▶ The problem
Any pictures in the records below must be left out when you repeat the lines from the line containing "approximately, any set" through the line containing "VMware 관련 네트워크 설정 [4, 404, 132, 417]" exactly.

▶ Dataset records
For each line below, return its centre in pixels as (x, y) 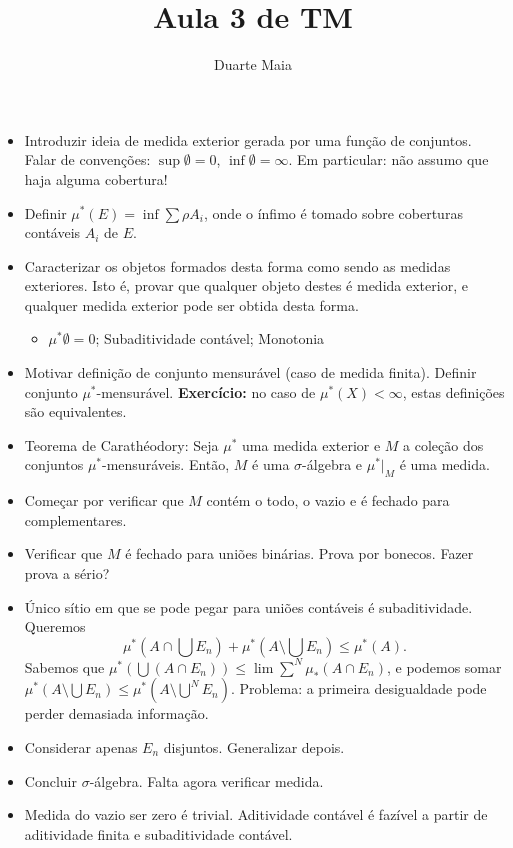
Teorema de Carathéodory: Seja (121, 444)
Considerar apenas (81, 746)
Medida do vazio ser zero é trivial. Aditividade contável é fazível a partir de (256, 814)
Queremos (55, 626)
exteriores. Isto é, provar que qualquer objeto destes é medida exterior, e (246, 285)
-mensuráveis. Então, (166, 464)
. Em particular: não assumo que (388, 159)
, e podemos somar (444, 666)
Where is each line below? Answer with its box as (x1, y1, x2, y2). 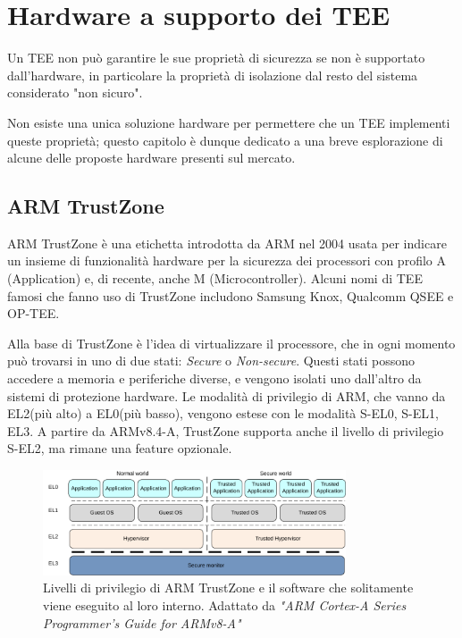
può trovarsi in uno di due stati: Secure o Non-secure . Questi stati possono (7, 351, 416, 370)
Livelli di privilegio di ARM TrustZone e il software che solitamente (43, 578, 414, 597)
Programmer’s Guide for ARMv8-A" (43, 613, 241, 632)
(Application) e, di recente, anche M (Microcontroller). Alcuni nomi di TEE (7, 269, 423, 288)
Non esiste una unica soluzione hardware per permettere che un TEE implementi (7, 113, 450, 131)
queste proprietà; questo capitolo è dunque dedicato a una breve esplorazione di (7, 130, 443, 149)
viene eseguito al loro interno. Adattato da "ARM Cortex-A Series (43, 596, 407, 615)
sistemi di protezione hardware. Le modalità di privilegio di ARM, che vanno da (7, 386, 446, 405)
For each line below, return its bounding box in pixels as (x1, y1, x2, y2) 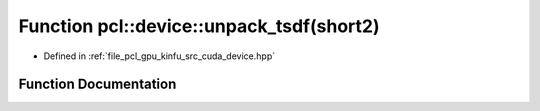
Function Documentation (18, 76, 177, 93)
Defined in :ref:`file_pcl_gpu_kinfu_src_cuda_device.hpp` (43, 50, 275, 62)
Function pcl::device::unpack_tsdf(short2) (18, 15, 380, 37)
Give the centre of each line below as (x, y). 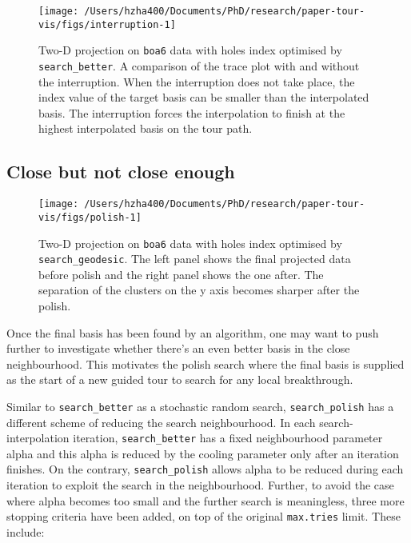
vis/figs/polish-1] (90, 217)
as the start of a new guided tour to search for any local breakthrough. (180, 379)
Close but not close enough (121, 172)
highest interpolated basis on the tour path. (146, 128)
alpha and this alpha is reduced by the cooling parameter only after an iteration (203, 453)
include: (26, 531)
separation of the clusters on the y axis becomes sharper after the (199, 290)
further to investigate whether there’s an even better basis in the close (178, 348)
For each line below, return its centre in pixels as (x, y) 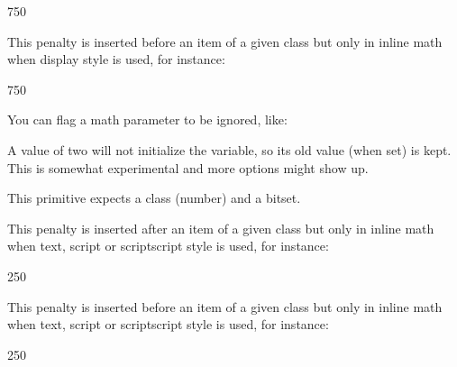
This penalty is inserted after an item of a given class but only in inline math (221, 228)
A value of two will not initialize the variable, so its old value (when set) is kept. (229, 149)
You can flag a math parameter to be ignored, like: (147, 119)
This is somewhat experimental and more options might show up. (188, 167)
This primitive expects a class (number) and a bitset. (154, 198)
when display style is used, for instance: (116, 59)
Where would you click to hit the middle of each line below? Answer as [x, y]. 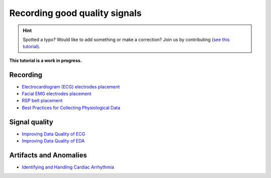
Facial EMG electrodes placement [56, 94]
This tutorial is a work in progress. [46, 60]
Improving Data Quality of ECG [53, 134]
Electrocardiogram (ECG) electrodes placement [71, 86]
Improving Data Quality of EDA [53, 141]
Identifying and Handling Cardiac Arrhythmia [68, 167]
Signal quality [31, 122]
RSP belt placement [42, 100]
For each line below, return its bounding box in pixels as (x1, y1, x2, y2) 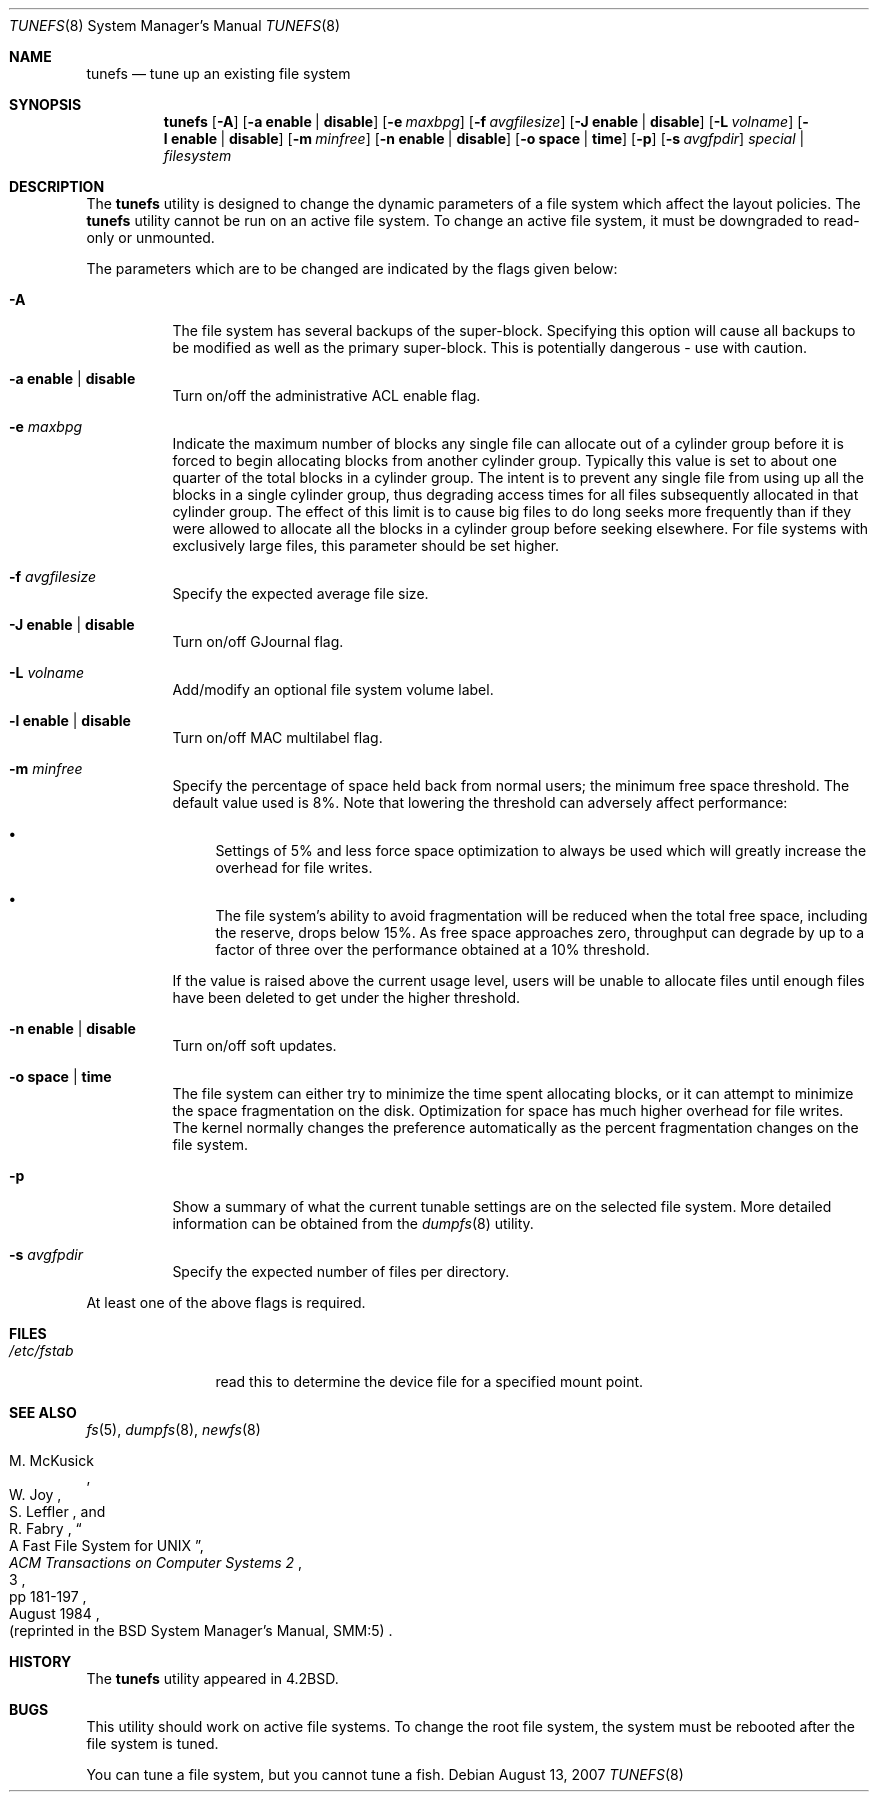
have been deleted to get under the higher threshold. (172, 989, 521, 1006)
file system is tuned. (86, 1735, 219, 1752)
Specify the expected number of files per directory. (172, 1263, 510, 1280)
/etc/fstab (9, 1342, 74, 1359)
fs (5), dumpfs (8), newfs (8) (86, 1421, 261, 1438)
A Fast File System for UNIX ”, (9, 1537, 204, 1554)
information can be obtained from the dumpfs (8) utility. (172, 1215, 534, 1232)
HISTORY (9, 1653, 72, 1670)
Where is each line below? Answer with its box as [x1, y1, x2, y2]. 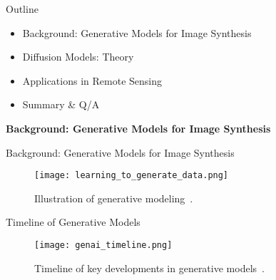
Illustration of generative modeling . [34, 190, 193, 205]
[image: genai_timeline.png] [34, 240, 173, 250]
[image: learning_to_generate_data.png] [34, 170, 229, 181]
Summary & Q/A [22, 97, 100, 112]
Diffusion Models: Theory [22, 49, 134, 64]
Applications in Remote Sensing [22, 73, 162, 88]
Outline [6, 1, 39, 16]
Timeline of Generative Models [6, 214, 140, 229]
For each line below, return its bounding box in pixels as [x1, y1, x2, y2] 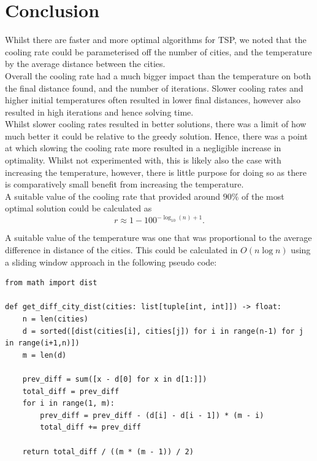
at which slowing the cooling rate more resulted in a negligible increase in [5, 141, 281, 154]
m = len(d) [22, 350, 67, 360]
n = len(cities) [22, 315, 89, 324]
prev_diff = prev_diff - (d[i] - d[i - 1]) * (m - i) [40, 411, 264, 420]
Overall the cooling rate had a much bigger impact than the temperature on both [5, 69, 311, 82]
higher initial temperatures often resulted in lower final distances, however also [5, 93, 301, 106]
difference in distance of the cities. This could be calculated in [5, 243, 238, 256]
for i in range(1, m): [22, 399, 115, 408]
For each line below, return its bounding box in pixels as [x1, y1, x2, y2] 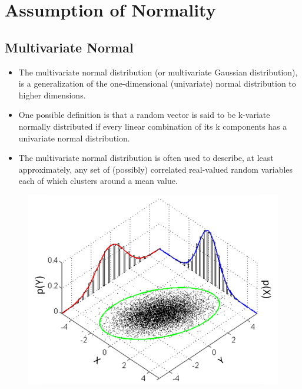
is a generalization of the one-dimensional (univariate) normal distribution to [18, 77, 296, 90]
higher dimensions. [18, 88, 86, 101]
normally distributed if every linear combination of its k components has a [18, 120, 287, 132]
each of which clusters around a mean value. [18, 174, 178, 187]
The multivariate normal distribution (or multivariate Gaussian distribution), [18, 65, 298, 78]
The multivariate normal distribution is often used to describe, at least [18, 151, 274, 164]
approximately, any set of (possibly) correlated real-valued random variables [18, 163, 293, 175]
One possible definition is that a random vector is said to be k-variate [18, 108, 270, 121]
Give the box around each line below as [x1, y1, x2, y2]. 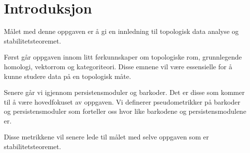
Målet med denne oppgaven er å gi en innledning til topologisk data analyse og [4, 26, 239, 36]
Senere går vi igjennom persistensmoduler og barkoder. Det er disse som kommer [4, 87, 245, 97]
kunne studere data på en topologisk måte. [4, 71, 131, 81]
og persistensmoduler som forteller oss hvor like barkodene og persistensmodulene [4, 106, 247, 116]
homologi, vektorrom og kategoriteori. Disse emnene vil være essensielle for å [4, 61, 233, 71]
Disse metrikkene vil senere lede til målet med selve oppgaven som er [4, 132, 209, 142]
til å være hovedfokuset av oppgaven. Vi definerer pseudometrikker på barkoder [4, 96, 240, 107]
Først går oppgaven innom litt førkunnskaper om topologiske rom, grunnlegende [4, 52, 242, 62]
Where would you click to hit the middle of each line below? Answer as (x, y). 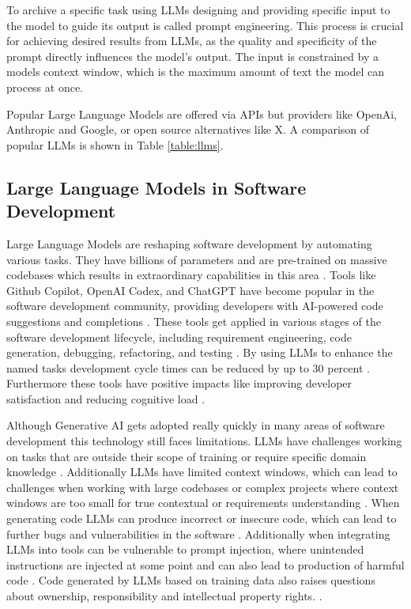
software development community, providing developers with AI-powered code (195, 306)
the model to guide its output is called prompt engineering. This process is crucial (205, 25)
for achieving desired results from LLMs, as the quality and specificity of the (192, 41)
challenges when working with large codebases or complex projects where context (203, 487)
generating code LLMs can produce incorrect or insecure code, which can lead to (202, 518)
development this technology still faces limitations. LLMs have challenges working (204, 441)
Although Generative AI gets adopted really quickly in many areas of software (196, 425)
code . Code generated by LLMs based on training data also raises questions (191, 580)
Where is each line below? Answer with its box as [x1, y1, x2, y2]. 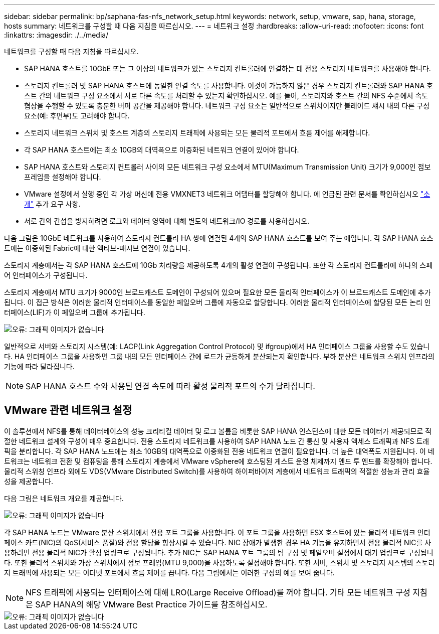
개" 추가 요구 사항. [24, 200, 81, 208]
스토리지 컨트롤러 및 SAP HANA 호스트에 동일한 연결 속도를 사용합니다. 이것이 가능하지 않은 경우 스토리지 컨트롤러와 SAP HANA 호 [24, 81, 433, 90]
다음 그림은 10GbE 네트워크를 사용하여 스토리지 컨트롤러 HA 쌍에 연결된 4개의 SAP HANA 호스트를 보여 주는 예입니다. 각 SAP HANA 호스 [4, 234, 433, 242]
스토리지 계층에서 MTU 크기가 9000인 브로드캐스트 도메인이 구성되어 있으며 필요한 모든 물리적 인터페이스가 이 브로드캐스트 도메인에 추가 [4, 288, 431, 296]
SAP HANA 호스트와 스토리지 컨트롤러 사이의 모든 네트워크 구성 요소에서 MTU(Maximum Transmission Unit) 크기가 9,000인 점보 [24, 163, 431, 171]
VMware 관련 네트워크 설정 [4, 404, 132, 417]
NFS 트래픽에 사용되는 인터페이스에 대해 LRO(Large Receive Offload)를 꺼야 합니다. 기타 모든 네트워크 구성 [26, 587, 410, 597]
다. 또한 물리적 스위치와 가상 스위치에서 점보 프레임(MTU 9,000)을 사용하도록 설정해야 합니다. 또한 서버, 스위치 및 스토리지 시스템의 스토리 [4, 558, 435, 567]
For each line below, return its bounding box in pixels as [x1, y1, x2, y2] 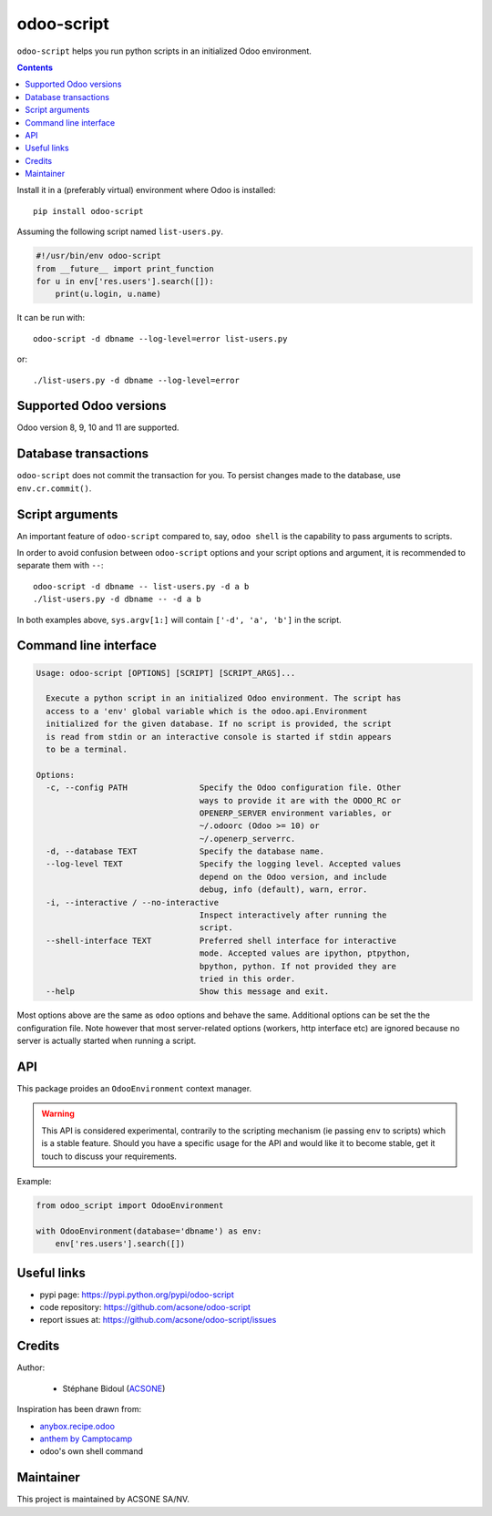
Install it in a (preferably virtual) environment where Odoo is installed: [16, 185, 276, 196]
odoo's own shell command [39, 1446, 144, 1457]
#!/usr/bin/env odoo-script [36, 251, 161, 261]
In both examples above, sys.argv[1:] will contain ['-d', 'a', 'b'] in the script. [16, 614, 342, 625]
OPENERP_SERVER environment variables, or [199, 807, 392, 818]
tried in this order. [199, 973, 296, 984]
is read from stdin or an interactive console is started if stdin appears [46, 732, 392, 742]
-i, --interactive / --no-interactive [46, 897, 219, 907]
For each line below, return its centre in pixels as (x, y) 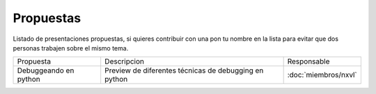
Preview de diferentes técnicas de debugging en (184, 70)
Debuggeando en (46, 70)
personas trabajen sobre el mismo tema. (71, 48)
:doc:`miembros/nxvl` (322, 75)
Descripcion (124, 62)
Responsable (308, 62)

▶ Written response
approximately, any set of (possibly) correlated real-valued random variables [18, 163, 293, 175]
One possible definition is that a random vector is said to be k-variate [18, 108, 270, 121]
Give the box around each line below as [x1, y1, x2, y2]. 
Målet med denne oppgaven er å gi en innledning til topologisk data analyse og [4, 26, 239, 36]
Senere går vi igjennom persistensmoduler og barkoder. Det er disse som kommer [4, 87, 245, 97]
kunne studere data på en topologisk måte. [4, 71, 131, 81]
og persistensmoduler som forteller oss hvor like barkodene og persistensmodulene [4, 106, 247, 116]
homologi, vektorrom og kategoriteori. Disse emnene vil være essensielle for å [4, 61, 233, 71]
Disse metrikkene vil senere lede til målet med selve oppgaven som er [4, 132, 209, 142]
til å være hovedfokuset av oppgaven. Vi definerer pseudometrikker på barkoder [4, 96, 240, 107]
Først går oppgaven innom litt førkunnskaper om topologiske rom, grunnlegende [4, 52, 242, 62]
Where would you click to hit the middle of each line below? Answer as (x, y). 
software development community, providing developers with AI-powered code (195, 306)
the model to guide its output is called prompt engineering. This process is crucial (205, 25)
for achieving desired results from LLMs, as the quality and specificity of the (192, 41)
challenges when working with large codebases or complex projects where context (203, 487)
generating code LLMs can produce incorrect or insecure code, which can lead to (202, 518)
development this technology still faces limitations. LLMs have challenges working (204, 441)
Although Generative AI gets adopted really quickly in many areas of software (196, 425)
code . Code generated by LLMs based on training data also raises questions (191, 580)
Where is each line below? Answer with its box as [x1, y1, x2, y2]. 
개" 추가 요구 사항. [24, 200, 81, 208]
스토리지 컨트롤러 및 SAP HANA 호스트에 동일한 연결 속도를 사용합니다. 이것이 가능하지 않은 경우 스토리지 컨트롤러와 SAP HANA 호 [24, 81, 433, 90]
다음 그림은 10GbE 네트워크를 사용하여 스토리지 컨트롤러 HA 쌍에 연결된 4개의 SAP HANA 호스트를 보여 주는 예입니다. 각 SAP HANA 호스 [4, 234, 433, 242]
스토리지 계층에서 MTU 크기가 9000인 브로드캐스트 도메인이 구성되어 있으며 필요한 모든 물리적 인터페이스가 이 브로드캐스트 도메인에 추가 [4, 288, 431, 296]
SAP HANA 호스트와 스토리지 컨트롤러 사이의 모든 네트워크 구성 요소에서 MTU(Maximum Transmission Unit) 크기가 9,000인 점보 [24, 163, 431, 171]
VMware 관련 네트워크 설정 [4, 404, 132, 417]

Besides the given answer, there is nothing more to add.